Now, just to nit-pick. The novel is 358 pages long, that is including the prologue and epilogue. There are 47 chapters, that means that the average chapter (including the prologe and epilogue) is just about seven
pages long. Many of the chapters are less than four pages long, and one would have been less than one page were it not for the white space for the chapter heading and the blank space at the end. Throwing all copyright and fair use laws to the wind, I will quote
chapter 46 for you right here:
But there was nowhere else to go.
Not after what had happened in his house.
As he approached the front door, the awful sense of foreboding grew stronger, and he paused at the door, which was standing wide open, and listened.
A silence seemed to emanate from the house, a silence that felt as if it was about to swallow him up. Once again he wanted nothing more than to turn away, to leave whatever was inside the house undiscovered, and again he knew he could not. Steeling himself, he stepped over the threshold into the living room.
The television was still on, but somehow even its droning didn't dispel the strange sense of silence that imbued the house.
Knowing he didn't want to see whatever it was that lay beyond the living room, but knowing there was no alternative, he moved deeper into the house.

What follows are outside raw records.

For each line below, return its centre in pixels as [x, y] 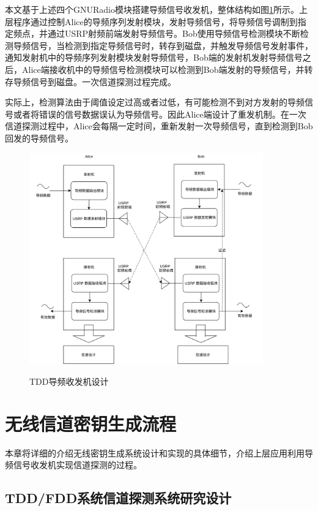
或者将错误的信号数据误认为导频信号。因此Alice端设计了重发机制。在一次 [160, 114]
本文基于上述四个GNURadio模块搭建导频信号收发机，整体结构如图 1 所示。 [152, 9]
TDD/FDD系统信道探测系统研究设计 [118, 498]
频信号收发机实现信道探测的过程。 [73, 465]
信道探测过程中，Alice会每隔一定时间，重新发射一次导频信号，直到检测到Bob [159, 126]
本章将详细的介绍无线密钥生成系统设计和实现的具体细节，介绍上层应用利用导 [159, 452]
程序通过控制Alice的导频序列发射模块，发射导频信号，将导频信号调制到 [155, 21]
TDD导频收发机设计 [69, 381]
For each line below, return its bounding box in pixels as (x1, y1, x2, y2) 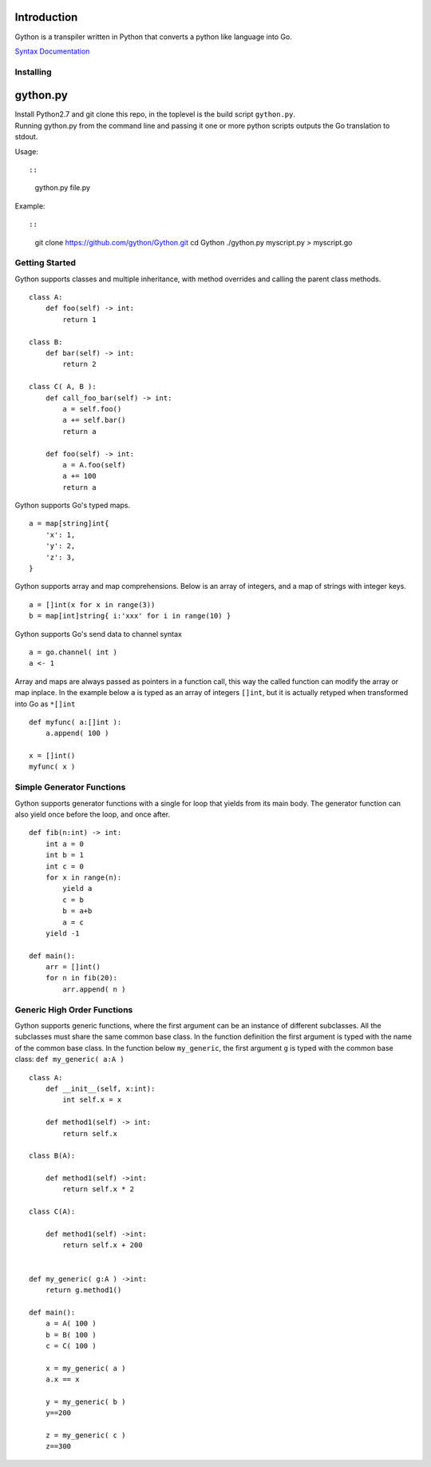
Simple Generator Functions (14, 781, 126, 793)
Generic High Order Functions (14, 1004, 133, 1015)
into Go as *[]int (14, 699, 76, 709)
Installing (14, 66, 52, 78)
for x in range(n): (45, 873, 122, 882)
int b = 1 (45, 851, 84, 860)
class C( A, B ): (29, 382, 97, 392)
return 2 (62, 360, 97, 369)
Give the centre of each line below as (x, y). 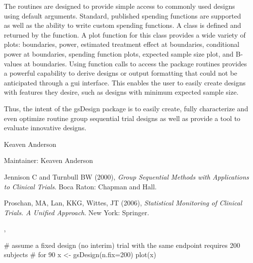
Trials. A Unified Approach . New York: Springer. (77, 212)
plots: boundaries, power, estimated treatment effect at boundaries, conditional (122, 44)
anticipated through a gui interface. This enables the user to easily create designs (125, 82)
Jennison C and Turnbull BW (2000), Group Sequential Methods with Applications (126, 176)
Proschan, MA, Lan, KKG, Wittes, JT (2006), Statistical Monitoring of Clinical (123, 203)
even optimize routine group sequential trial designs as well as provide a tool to (122, 118)
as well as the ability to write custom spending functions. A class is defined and (123, 25)
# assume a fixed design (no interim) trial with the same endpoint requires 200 (122, 245)
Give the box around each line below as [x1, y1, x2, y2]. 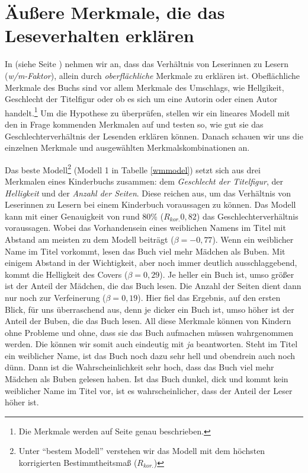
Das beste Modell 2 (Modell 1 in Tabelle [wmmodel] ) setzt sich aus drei [5, 161, 261, 176]
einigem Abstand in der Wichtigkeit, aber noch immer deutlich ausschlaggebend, [5, 256, 297, 269]
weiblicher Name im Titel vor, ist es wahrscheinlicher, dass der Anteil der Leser [5, 384, 293, 396]
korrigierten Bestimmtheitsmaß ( [18, 456, 137, 469]
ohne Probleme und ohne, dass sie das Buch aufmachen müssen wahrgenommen [5, 326, 294, 338]
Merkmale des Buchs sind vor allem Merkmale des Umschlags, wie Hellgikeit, [5, 81, 284, 93]
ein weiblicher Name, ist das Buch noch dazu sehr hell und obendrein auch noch [5, 349, 296, 361]
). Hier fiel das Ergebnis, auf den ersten [137, 291, 281, 303]
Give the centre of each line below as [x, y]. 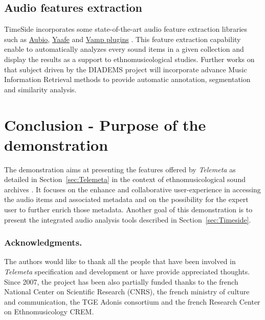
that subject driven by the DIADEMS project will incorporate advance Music [126, 69]
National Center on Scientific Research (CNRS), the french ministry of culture [127, 292]
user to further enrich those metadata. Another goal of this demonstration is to [128, 209]
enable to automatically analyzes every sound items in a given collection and [124, 49]
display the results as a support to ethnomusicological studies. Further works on [129, 59]
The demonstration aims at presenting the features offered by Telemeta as [120, 169]
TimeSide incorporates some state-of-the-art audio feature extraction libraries [126, 29]
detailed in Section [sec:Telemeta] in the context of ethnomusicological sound [125, 179]
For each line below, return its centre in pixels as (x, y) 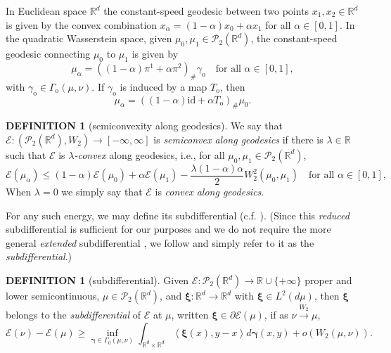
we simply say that (102, 192)
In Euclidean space (46, 11)
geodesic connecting (48, 54)
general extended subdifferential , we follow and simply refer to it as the (160, 242)
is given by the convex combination (82, 24)
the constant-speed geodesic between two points (206, 11)
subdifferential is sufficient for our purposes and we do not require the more (168, 229)
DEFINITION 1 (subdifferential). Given (97, 280)
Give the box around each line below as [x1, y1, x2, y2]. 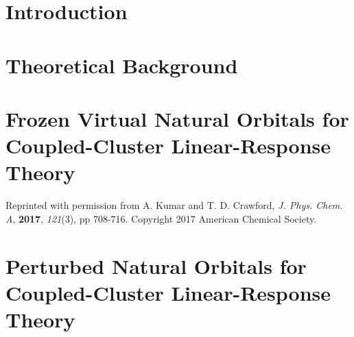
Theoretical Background [5, 51, 238, 79]
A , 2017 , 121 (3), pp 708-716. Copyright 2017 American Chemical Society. [5, 211, 317, 225]
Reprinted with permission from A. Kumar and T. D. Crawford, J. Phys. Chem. [5, 198, 343, 212]
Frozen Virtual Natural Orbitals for [5, 104, 349, 132]
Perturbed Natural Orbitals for [5, 251, 307, 279]
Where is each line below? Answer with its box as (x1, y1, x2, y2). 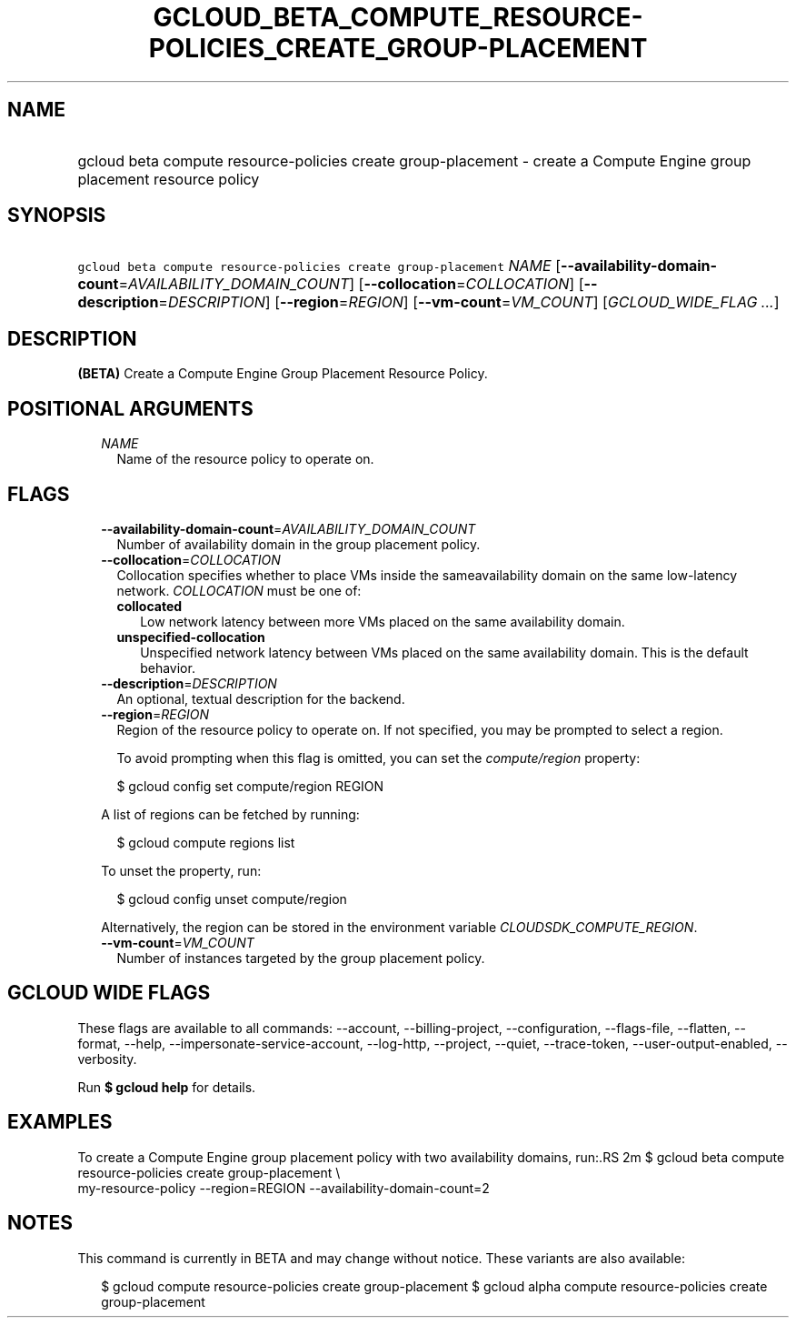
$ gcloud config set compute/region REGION (116, 778, 384, 794)
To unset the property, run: (101, 862, 262, 878)
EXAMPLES (7, 1110, 113, 1134)
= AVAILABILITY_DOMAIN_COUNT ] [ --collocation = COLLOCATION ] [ (118, 275, 584, 294)
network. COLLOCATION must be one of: (116, 582, 362, 598)
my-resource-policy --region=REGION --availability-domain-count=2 (77, 1179, 490, 1196)
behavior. (140, 659, 195, 676)
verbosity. (77, 1050, 137, 1067)

He found Angel at the bottom of the stairs, staring at the bodies of her parents, who were lying on the floor-her father on top of her mother-in a pool of their own blood. Myra Sullivan's eyes were open, and as he looked down at her, Seth had the uneasy feeling that she was looking back at him. Turning away, he looked at Angel. "It happened at my house too," he said softly.
Angel gazed at him, and for a second Seth wasn't sure she even saw him. A moment later, though, she spoke, her voice hollow:
"I know what we have to do."
Seth said nothing and when she led him out of the house, he silently followed.
They crossed the lawn to the road, and instead of turning right, toward the trail that would lead them to the cabin hidden in the cliff, Angel turned left.
Once again, Seth followed....
The little passage here does illustrate the overly dramatic thing I was talking about though. The fact that he separates a couple of lines into their
own paragraphs, most notably "But there was nowhere else to go." and "Not after what had happened in his house."
It kind of puts me in mind of the writing
I did while I was in my teens, of course the lines set that way gave me goosebumps when I read them back to myself, in reality they don't seem to have that effect
at all, or perhaps they do but only for a much younger reader.
To end this before (hopefully) the friend who bought the book for me and got it autographed takes me off of his christmas list, I will just say that it is a John Saul novel.
If you have never read anything by Saul, Black Creek Crossing is a pretty good example of his writing. It has been a long time since I have read the other books that he wrote, and they honestly blend
together in your mind since they are all so similar, but I do believe that you should read at least one of his novels. Saul doesn't seem to posess the unlimited imagination of someone
like Stephen King, but the one story that he has been telling (over and over again) over the course of his career is worth a look.
Were I to pick one of Saul's novels to recommend, this one probably wouldn't be it. If pressed I would probably recommend Black Lightning even though
the reader reviews just shred it. Black Lightning is a serial killer story though, and I think a lot of the reviewers were serial killer buffs. At any rate, Black Lightning was one of only a couple of Saul's works that I didn't know the ending of within the first
twenty-five pages, in fact I recall still being guessing until near the end.